Mr. Guarnera provided insight into the DOJ’s approach to defining the relevant product markets in the DOJ’s Google Ad Tech case. He stated the DOJ’s goal when defining a relevant product market is to capture how markets work. Accordingly, in any market definition exercise, they ask how competition occurs. In the Google case, he stated that the DOJ alleged that Google monopolized three distinct markets, but because these products are not as familiar to the average person, the complaint took the space to describe how the relevant markets work and relied heavily on diagrams.

Ecosystem Theories of Harm

Ms. Caffara stressed that some of the current thinking surrounding markets is outdated and stated that enforcers must adapt to the realities of today’s markets. In particular, she noted that product markets in the context of platforms should not be defined narrowly as platforms have a constellation of assets and capabilities. Rather, enforcers should instead be considering the broader ecosystems.

Final Takeaways

The program concluded with each of the speakers briefly sharing their final takeaways.

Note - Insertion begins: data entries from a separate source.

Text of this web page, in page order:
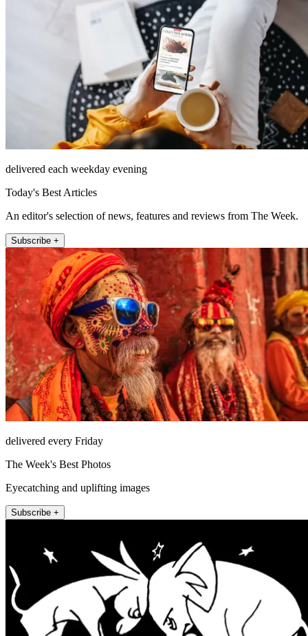
delivered each weekday evening
Today's Best Articles
An editor's selection of news, features and reviews from The Week.
Subscribe +
delivered every Friday
The Week's Best Photos
Eyecatching and uplifting images
Subscribe +
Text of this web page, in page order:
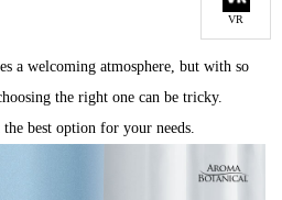
a welcoming atmosphere, but with so
the right one can be tricky.
best option for your needs.
VR
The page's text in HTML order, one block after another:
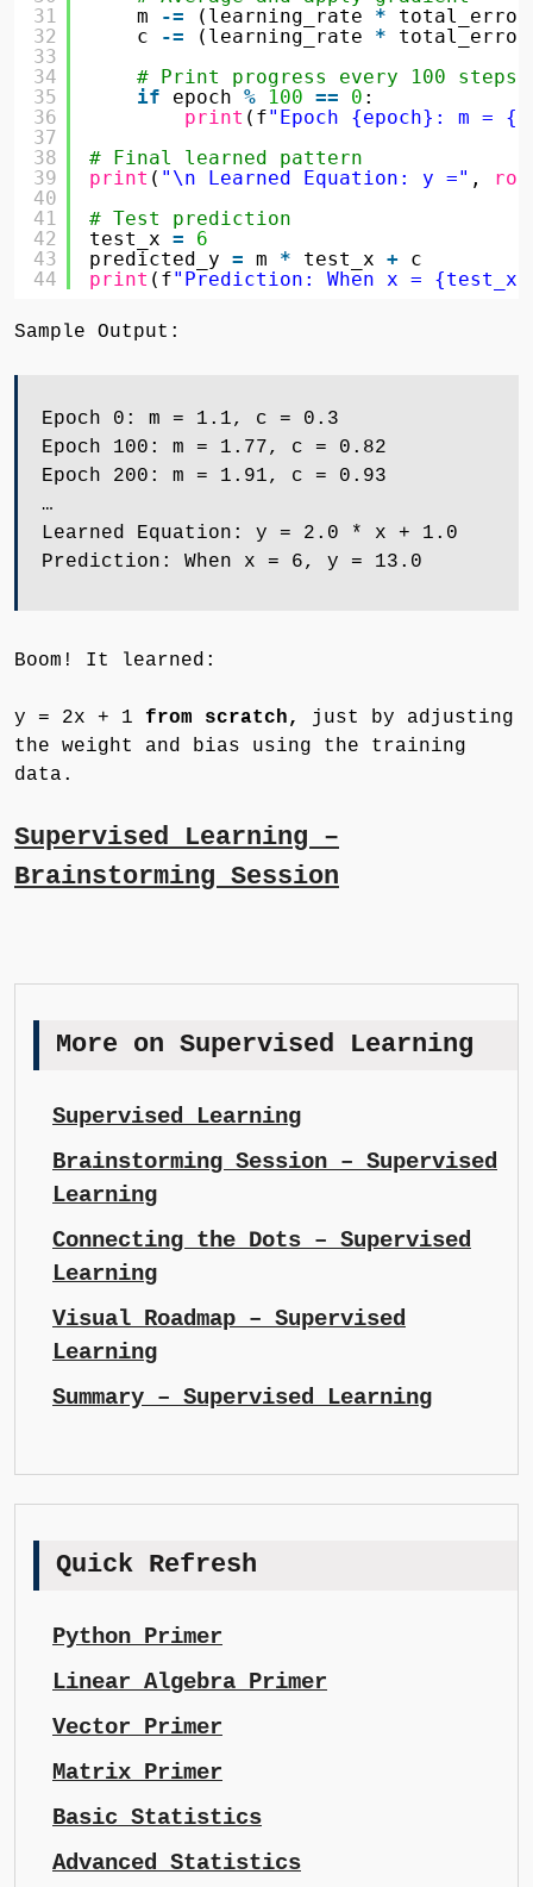
31
32
33
34
35
36
37
38
39
40
41
42
43
44
m
-= (learning_rate *
c
-= (learning_rate *
# Print progress every 100 steps
if
epoch % 100 == 0 :
print (f"Epoch {epoch}: m =
# Final learned pattern
print ( "\n Learned Equation: y =" ,
# Test prediction
test_x =
6
predicted_y = m * test_x + c
print (f"Prediction: When x =
Sample Output:
Epoch 0: m = 1.1, c = 0.3
Epoch 100: m = 1.77, c = 0.82
Epoch 200: m = 1.91, c = 0.93
…
Learned Equation: y = 2.0 * x + 1.0
Prediction: When x = 6, y = 13.0
Boom! It learned:
y = 2x + 1 from scratch,
just by adjusting
the weight and bias using the training
data.
Supervised Learning –
Brainstorming Session
More on Supervised Learning
Supervised Learning
Brainstorming Session – Supervised
Learning
Connecting the Dots – Supervised
Learning
Visual Roadmap – Supervised
Learning
Summary – Supervised Learning
Quick Refresh
Python Primer
Linear Algebra Primer
Vector Primer
Matrix Primer
Basic Statistics
Advanced Statistics

  • Mr. Woolery’s two key takeaways for practitioners were that (1) enforcers are quickly getting up to speed on how competition in digital markets works and are constantly refining and expanding their expertise; and (2) enforcers are not afraid to apply their old toolbox to new cases.
  • Mr. Banasevic’s key takeaway for the audience was that the DMA is extensive in its breadth and application.
  • Ms. Caffara’s key takeaway was that while many jurisdictions are following the European Commission’s suit in proposing and enacting DMA-like legislation, such legislation is unlikely to achieve transformative enforcement results, at least in its current form.
  • Mr. Guarnera’s final takeaway was that the U.S. v. Microsoft case helped unleash digital competition in a variety of markets. That enforcement action helped ensure a new generation could make and create new devices. He added that innovators deserve the same opportunities to compete on their merits and to use their hard work to create the next generation of technologies.